Nothing in this Plan shall be construed as giving the
Participant, the Participant's designated Beneficiaries or any
other person any equity or interest of any kind in the assets of
the Company or any Subsidiary or creating a trust of any kind or
a fiduciary relationship of any kind between the Company or any
Subsidiary and any person.  As to any claim for payments due
under the provisions of the Plan, a Participant, Beneficiary and
any other persons having a claim for payments shall be unsecured
creditors of the Company or any Subsidiary.

13.4 PAYMENT TO LEGAL REPRESENTATIVE FOR PARTICIPANT

In the event the Committee shall find that a Participant is
unable to care for his or her affairs because of illness or
accident, the Committee may direct that any payment due the
Participant be paid to the Participant's duly appointed legal
representative, and any such payment so made shall be a complete
discharge of the liabilities of the Plan.

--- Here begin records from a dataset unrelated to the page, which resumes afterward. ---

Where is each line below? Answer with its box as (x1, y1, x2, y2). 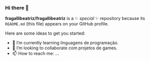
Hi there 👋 (5, 4, 29, 11)
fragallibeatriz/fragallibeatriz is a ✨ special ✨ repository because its (5, 16, 146, 21)
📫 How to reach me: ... (12, 51, 59, 57)
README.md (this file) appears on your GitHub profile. (5, 21, 109, 27)
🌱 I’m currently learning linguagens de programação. (12, 40, 119, 46)
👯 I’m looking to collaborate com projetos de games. (12, 45, 118, 51)
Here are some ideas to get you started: (5, 30, 86, 36)
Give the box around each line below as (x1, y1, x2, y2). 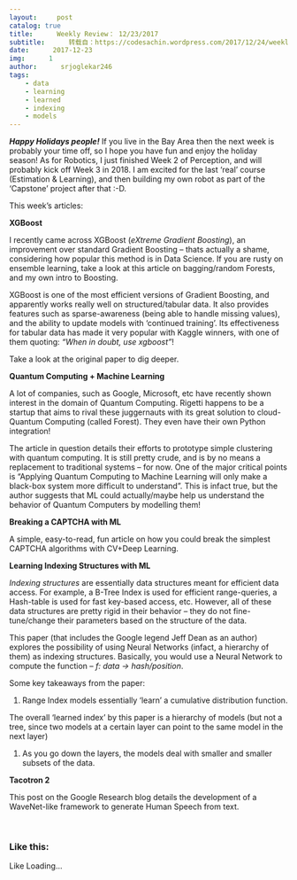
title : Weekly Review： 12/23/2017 (9, 29, 159, 38)
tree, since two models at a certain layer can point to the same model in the (9, 721, 284, 732)
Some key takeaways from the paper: (9, 678, 146, 689)
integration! (9, 426, 51, 437)
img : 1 (9, 54, 53, 63)
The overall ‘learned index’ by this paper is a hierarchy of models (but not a (9, 713, 283, 723)
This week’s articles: (9, 200, 84, 211)
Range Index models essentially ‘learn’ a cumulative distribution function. (21, 695, 288, 705)
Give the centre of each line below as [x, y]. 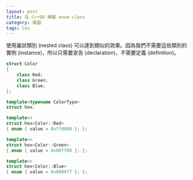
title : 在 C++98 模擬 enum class [45, 17]
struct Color [22, 64]
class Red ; [30, 75]
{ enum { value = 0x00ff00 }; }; [47, 151]
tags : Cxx [18, 28]
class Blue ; [31, 86]
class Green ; [33, 80]
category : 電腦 [24, 22]
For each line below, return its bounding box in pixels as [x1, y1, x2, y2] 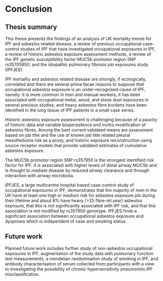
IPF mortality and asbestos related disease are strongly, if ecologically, [5, 76, 147, 82]
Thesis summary [5, 23, 57, 31]
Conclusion [5, 3, 53, 15]
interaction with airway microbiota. [5, 173, 74, 178]
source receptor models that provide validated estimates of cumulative [5, 143, 147, 148]
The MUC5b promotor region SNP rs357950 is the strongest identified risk [5, 157, 154, 163]
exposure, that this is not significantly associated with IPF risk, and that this [5, 203, 156, 208]
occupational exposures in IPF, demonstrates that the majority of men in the [5, 187, 157, 193]
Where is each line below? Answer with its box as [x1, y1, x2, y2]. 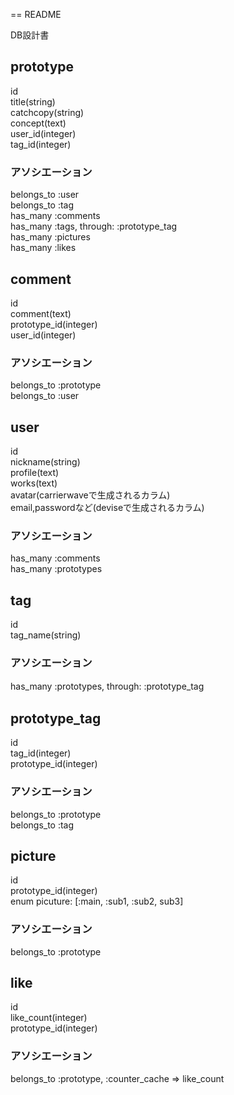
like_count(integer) [10, 1012, 88, 1024]
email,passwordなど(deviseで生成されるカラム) [10, 502, 205, 514]
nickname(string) [10, 456, 81, 468]
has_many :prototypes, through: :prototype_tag [10, 680, 205, 693]
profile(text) [10, 467, 60, 479]
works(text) [10, 477, 58, 489]
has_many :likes [10, 242, 77, 254]
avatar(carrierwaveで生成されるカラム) [10, 489, 171, 501]
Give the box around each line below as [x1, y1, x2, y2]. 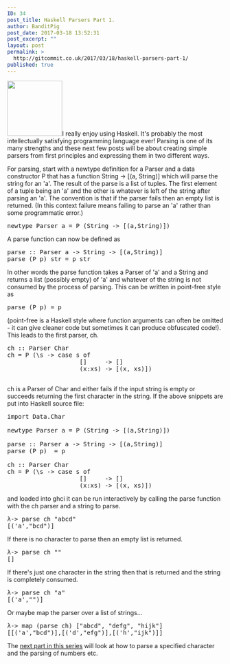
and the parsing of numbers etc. [7, 649, 98, 657]
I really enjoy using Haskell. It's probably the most [62, 129, 203, 138]
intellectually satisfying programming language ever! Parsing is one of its [7, 136, 213, 145]
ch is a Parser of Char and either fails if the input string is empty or [7, 384, 196, 393]
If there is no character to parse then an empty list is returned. [7, 535, 183, 543]
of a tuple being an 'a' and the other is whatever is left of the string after [7, 187, 211, 195]
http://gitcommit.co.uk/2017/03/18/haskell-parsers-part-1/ [13, 55, 189, 62]
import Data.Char [7, 413, 65, 420]
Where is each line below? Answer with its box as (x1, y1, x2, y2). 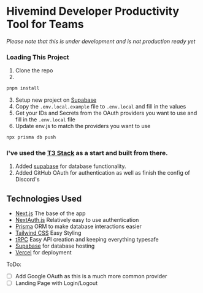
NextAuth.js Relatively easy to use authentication (15, 216, 139, 224)
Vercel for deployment (15, 249, 72, 256)
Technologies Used (6, 193, 82, 204)
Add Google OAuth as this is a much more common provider (15, 273, 167, 280)
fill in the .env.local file (15, 116, 75, 123)
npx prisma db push (6, 134, 56, 140)
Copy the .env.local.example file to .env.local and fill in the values (15, 103, 186, 110)
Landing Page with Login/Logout (15, 280, 98, 287)
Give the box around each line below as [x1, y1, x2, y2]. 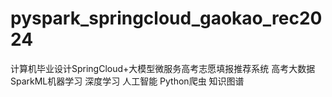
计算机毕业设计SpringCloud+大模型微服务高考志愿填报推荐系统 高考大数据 [10, 62, 316, 74]
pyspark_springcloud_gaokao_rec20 [10, 7, 323, 30]
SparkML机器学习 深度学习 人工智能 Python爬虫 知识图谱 [10, 75, 245, 87]
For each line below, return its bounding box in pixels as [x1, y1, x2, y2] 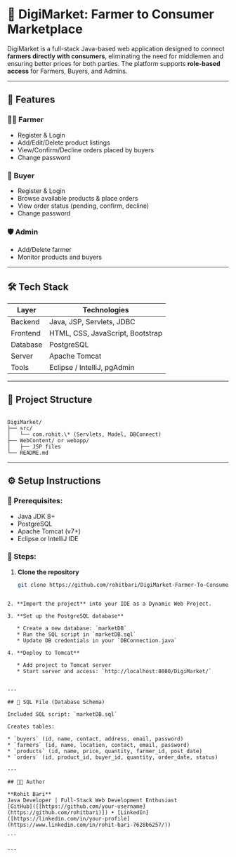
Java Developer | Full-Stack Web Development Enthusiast [7, 797, 178, 804]
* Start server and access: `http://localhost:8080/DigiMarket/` [16, 667, 212, 675]
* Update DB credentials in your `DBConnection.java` [16, 637, 178, 644]
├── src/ [7, 425, 33, 432]
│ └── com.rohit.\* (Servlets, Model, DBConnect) [7, 431, 162, 438]
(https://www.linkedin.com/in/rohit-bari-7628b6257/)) [7, 821, 171, 828]
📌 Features [7, 94, 55, 106]
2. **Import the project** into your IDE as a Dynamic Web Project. [7, 600, 212, 607]
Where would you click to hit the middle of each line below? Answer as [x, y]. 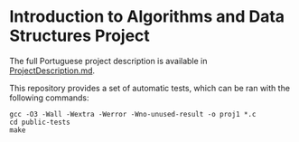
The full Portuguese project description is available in [108, 61]
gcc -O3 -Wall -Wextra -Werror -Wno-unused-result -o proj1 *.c [133, 114]
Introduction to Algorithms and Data [147, 17]
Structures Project [80, 36]
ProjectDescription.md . [52, 71]
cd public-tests [40, 122]
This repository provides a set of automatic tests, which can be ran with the [150, 88]
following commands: [49, 98]
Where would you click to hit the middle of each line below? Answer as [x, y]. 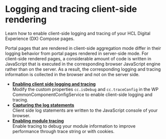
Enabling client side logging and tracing [54, 84]
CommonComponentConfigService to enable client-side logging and [82, 94]
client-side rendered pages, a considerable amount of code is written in [78, 58]
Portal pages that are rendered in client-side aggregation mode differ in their [83, 48]
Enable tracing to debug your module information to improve [74, 126]
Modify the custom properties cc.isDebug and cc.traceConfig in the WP [85, 89]
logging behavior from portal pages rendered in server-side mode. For [77, 53]
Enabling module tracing [38, 121]
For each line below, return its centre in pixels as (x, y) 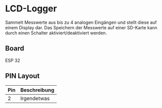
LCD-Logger (31, 9)
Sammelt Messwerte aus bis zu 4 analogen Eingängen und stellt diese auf (81, 22)
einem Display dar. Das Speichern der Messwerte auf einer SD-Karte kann (81, 27)
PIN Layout (22, 76)
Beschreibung (37, 90)
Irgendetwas (35, 98)
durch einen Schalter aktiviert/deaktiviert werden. (56, 33)
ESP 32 (13, 60)
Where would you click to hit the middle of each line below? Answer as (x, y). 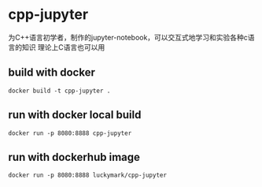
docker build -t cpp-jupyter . (59, 91)
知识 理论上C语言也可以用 (63, 47)
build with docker (52, 73)
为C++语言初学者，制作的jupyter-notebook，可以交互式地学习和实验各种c (128, 37)
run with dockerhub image (74, 157)
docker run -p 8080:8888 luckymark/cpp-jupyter (88, 175)
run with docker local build (75, 115)
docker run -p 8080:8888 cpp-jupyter (70, 133)
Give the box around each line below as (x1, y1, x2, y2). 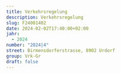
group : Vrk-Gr (6, 53, 42, 59)
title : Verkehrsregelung (6, 8, 68, 15)
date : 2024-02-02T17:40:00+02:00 (6, 25, 89, 32)
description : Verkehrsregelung (6, 14, 84, 20)
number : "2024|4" (6, 42, 49, 48)
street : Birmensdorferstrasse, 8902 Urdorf (6, 48, 116, 54)
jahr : (6, 31, 20, 37)
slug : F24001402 (6, 20, 46, 26)
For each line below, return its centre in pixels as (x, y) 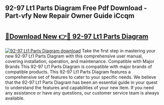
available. (15, 98)
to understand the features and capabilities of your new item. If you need (80, 88)
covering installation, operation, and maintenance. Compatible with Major (80, 61)
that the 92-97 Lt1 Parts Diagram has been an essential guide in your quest (81, 82)
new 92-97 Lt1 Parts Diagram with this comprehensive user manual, (74, 56)
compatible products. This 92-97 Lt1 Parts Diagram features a (68, 72)
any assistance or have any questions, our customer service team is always (82, 93)
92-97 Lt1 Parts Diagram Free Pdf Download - (76, 8)
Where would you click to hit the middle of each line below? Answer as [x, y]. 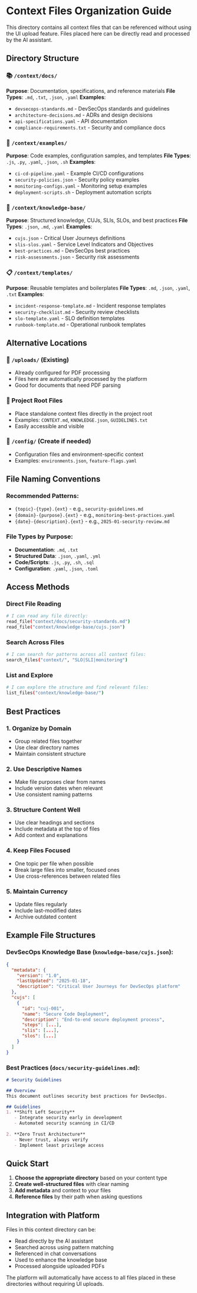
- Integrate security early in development [68, 1118]
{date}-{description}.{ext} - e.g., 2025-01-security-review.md [92, 521]
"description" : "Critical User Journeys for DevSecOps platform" [99, 987]
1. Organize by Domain [39, 728]
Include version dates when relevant [59, 788]
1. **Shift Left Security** [41, 1112]
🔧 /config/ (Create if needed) [49, 441]
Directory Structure [43, 58]

13.5 NO LIMIT ON FURTHER CORPORATE ACTION

Nothing contained in the Plan shall be construed so as to prevent
the Company or any Subsidiary from taking any corporate action
which is deemed by the Company or any Subsidiary to be
appropriate or in its best interest.

13.6 GOVERNING LAW

The Plan shall be construed and administered according to the
laws of the State of New York to the extent that those laws are
not preempted by the laws of the United States of America.

13.7 HEADINGS

The headings of articles, sections, subsections, paragraphs or
other parts of the Plan are for convenience of reference only and
do not define, limit, construe, or otherwise affect its contents.